» Assignment
How many lines of these records hold the string "apartment"? Reply with the number alone.

───── Records provided ─────

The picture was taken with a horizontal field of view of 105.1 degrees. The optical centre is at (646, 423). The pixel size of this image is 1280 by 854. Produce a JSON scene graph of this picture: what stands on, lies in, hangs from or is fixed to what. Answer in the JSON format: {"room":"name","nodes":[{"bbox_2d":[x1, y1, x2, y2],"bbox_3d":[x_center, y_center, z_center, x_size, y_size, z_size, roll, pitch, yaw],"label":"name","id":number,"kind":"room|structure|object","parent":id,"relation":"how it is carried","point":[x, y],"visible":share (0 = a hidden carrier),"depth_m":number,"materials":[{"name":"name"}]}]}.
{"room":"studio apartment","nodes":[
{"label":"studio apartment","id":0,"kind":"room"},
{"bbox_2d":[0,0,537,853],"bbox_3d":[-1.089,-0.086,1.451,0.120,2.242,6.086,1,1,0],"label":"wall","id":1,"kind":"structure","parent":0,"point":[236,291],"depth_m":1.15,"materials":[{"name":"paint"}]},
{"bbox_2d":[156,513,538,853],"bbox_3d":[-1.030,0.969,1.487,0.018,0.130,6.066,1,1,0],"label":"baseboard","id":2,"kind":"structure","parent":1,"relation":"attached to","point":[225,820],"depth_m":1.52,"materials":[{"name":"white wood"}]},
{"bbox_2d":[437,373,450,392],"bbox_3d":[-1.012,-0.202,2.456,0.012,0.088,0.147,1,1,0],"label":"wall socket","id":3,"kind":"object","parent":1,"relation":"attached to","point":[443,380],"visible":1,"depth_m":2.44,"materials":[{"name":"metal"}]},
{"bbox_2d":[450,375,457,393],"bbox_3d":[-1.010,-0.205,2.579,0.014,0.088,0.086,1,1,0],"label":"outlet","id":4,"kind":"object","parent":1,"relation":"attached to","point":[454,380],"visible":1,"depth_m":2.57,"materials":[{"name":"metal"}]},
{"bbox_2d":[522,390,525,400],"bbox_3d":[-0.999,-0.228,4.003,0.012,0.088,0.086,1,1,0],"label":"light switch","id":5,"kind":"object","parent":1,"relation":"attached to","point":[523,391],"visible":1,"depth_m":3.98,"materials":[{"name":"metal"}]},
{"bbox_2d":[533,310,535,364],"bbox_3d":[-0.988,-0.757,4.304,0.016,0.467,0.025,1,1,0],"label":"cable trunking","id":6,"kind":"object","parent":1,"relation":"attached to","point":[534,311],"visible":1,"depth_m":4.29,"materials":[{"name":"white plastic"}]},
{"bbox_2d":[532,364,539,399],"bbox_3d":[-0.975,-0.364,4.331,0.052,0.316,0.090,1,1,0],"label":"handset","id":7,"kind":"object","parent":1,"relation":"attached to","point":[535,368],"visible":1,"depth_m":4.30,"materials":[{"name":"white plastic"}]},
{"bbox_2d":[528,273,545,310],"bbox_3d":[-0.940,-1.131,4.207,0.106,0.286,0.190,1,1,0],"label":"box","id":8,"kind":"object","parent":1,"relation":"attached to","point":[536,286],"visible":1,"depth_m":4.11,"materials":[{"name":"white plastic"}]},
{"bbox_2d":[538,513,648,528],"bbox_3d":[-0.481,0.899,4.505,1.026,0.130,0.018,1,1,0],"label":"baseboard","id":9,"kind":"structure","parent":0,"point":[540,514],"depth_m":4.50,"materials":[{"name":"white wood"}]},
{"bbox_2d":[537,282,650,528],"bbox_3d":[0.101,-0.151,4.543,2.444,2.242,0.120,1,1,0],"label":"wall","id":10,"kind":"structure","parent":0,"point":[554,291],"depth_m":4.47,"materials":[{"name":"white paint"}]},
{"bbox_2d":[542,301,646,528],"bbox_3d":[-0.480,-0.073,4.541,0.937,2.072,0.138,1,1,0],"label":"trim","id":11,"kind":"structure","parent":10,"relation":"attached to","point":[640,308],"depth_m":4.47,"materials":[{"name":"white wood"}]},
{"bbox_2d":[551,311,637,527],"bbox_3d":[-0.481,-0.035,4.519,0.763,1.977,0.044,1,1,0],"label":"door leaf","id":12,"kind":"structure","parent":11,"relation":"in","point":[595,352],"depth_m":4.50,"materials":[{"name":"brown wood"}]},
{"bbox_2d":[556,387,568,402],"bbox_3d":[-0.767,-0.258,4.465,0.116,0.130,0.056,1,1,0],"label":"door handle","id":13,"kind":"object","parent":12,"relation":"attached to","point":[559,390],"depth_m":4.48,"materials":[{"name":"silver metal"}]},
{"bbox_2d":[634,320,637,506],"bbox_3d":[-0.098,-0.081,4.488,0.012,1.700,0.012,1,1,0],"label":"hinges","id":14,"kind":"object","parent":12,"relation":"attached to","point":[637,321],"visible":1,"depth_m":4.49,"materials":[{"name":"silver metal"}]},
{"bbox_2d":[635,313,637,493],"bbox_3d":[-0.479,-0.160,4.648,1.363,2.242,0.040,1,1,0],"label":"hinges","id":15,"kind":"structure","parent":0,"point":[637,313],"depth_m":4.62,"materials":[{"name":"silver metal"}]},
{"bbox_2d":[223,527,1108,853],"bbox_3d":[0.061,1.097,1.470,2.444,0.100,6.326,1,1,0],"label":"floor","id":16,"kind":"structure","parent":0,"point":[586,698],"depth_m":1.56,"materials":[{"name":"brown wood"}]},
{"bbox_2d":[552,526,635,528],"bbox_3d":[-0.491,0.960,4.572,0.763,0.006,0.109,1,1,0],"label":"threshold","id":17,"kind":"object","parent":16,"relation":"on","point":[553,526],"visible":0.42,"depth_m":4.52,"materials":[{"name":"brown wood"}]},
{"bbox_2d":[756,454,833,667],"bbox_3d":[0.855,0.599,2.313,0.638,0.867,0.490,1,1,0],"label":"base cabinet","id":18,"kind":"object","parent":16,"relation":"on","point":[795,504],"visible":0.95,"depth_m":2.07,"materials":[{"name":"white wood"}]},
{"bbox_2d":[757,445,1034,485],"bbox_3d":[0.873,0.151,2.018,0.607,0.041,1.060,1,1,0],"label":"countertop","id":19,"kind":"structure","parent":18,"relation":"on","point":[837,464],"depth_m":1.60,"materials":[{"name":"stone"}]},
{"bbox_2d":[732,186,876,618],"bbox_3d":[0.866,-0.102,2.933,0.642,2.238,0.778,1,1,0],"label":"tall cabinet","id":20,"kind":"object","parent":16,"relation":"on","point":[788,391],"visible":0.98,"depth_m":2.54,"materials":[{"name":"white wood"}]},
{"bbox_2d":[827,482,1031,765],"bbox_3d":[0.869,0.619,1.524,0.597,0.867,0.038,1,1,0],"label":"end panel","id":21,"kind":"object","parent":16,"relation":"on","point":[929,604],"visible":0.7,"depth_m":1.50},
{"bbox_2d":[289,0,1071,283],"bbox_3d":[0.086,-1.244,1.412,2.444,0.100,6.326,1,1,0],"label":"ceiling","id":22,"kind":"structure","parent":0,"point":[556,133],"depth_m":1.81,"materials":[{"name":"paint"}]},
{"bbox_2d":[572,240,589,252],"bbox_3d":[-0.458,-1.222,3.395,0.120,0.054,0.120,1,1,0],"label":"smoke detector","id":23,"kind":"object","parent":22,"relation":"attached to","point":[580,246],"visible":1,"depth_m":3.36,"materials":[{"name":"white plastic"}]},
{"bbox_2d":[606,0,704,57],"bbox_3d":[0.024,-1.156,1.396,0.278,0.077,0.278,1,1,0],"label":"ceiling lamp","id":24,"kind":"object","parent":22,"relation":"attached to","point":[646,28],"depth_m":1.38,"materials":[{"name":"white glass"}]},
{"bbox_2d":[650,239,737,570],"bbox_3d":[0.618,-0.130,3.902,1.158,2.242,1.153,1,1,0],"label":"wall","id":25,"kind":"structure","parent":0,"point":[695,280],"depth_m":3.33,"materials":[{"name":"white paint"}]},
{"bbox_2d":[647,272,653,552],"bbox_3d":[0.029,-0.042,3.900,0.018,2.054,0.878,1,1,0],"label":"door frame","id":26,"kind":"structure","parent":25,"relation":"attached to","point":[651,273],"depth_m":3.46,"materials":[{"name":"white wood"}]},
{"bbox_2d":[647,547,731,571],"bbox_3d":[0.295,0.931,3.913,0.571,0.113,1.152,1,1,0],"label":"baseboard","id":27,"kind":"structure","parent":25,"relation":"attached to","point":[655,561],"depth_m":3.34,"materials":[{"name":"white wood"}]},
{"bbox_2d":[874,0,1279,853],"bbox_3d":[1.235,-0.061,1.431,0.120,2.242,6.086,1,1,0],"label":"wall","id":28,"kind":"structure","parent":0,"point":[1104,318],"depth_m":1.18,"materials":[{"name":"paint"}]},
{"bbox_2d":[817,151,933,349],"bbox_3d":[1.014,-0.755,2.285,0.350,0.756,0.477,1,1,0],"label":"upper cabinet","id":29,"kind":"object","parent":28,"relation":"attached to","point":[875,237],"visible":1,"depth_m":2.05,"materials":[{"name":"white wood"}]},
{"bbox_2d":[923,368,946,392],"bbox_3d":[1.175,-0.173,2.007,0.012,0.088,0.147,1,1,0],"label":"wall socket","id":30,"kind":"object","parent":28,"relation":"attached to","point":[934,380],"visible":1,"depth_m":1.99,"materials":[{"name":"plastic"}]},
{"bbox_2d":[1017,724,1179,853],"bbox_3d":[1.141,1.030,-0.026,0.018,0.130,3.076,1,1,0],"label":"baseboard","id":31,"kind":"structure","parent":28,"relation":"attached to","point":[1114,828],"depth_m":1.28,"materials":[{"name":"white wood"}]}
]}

─────

» Exercise output
2